What is congenital brain and spinal malformation?

Congenital brain and spinal malformations are congenital disabilities that affect the brain, spine, and spinal cord’s structure and function. They can range from mild conditions to severe disabilities requiring medical intervention, typically present at birth.

• Spina bifida is a congenital spinal malformation caused by incomplete vertebrae enclosing the spinal cord, resulting in a gap or opening in the spine. The severity varies, with the most severe form being myelomeningocele, which can cause paralysis, bladder and bowel control issues, and hydrocephalus, a fluid buildup in the brain. Symptoms include paralysis, leg weakness, and brain issues.
• Anencephaly is a severe neural tube defect causing significant neurological impairment, often leading to stillbirth or death in babies. This condition results in the loss of cognitive and motor functions in the remaining brain tissue. It is incompatible with life beyond a few hours or days, making it a critical issue for those affected.

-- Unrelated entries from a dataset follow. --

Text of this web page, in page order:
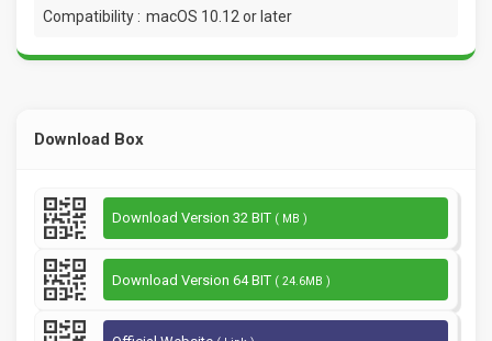
Compatibility : macOS 10.12 or later
Download Box
Download Version 32 BIT ( MB )
Download Version 64 BIT ( 24.6MB )
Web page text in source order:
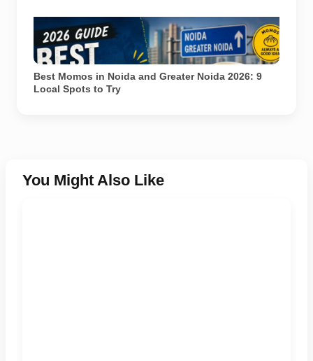
Representational image for Pulse of Noida’s 2026
guide to popular momo spots in Noida and Greater
Noida.
Best Momos in Noida and Greater Noida 2026: 9
Local Spots to Try
You Might Also Like
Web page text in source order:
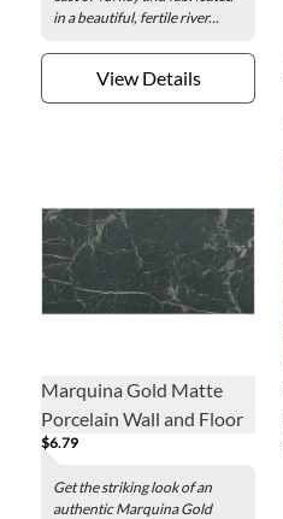
in a beautiful, fertile river...
View Details
Marquina Gold Matte
Porcelain Wall and Floor
Tile - 24 x 48 in.
$6.79
Get the striking look of an
authentic Marquina Gold
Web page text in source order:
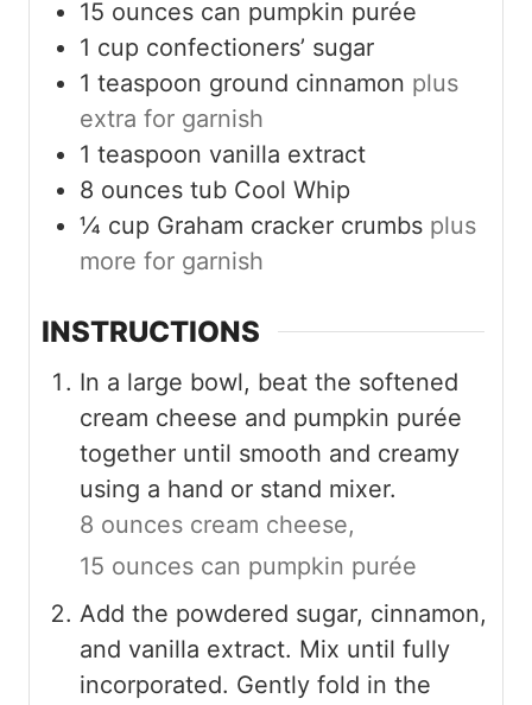
15 ounces can pumpkin purée
1 cup confectioners’ sugar
1 teaspoon ground cinnamon plus
extra for garnish
1 teaspoon vanilla extract
8 ounces tub Cool Whip
¼ cup Graham cracker crumbs plus
more for garnish
INSTRUCTIONS
In a large bowl, beat the softened
cream cheese and pumpkin purée
together until smooth and creamy
using a hand or stand mixer.
8 ounces cream cheese,
15 ounces can pumpkin purée
Add the powdered sugar, cinnamon,
and vanilla extract. Mix until fully
incorporated. Gently fold in the

• Hydrocephalus is a brain condition caused by an abnormal accumulation of cerebrospinal fluid, leading to increased pressure on the brain and potential brain damage. Symptoms include an enlarged head, vomiting, developmental delays, and seizures. Treatment usually involves surgically placing a shunt to drain excess fluid from the brain. The condition can be present at birth or develop later in childhood.
• Craniosynostosis is a condition where skull sutures fuse prematurely, causing abnormal head shapes and potentially restricting brain growth. Treatment often involves surgery to correct the skull shape and allow for proper brain development. The condition can result in developmental delays, intellectual disabilities, and potential brain development issues, depending on the type of suture closure.

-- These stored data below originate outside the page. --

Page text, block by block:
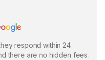
respond within 24
there are no hidden fees.
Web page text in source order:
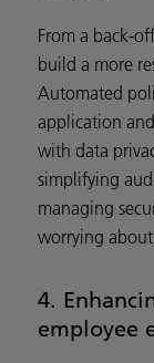
From a back-
build a more
Automated
application
with data
simplifying
managing
worrying
4.
employee

• An encephalocele is a rare congenital disability where a portion of the brain protrudes through a skull opening, often at the back of the head. This sac-like structure, containing brain tissue and membranes, can cause developmental delays, neurological issues, and seizures in some cases. Children born with encephaloceles may require surgery to close the defect.
• Chiari malformation is a condition where brain tissue extends into the spinal canal, often due to an abnormally small or misshapen skull. Symptoms include headaches, neck pain, balance issues, difficulty swallowing, and paralysis. In some cases, surgery may be necessary to alleviate pressure on the brain and spinal cord, often linked to spina bifida.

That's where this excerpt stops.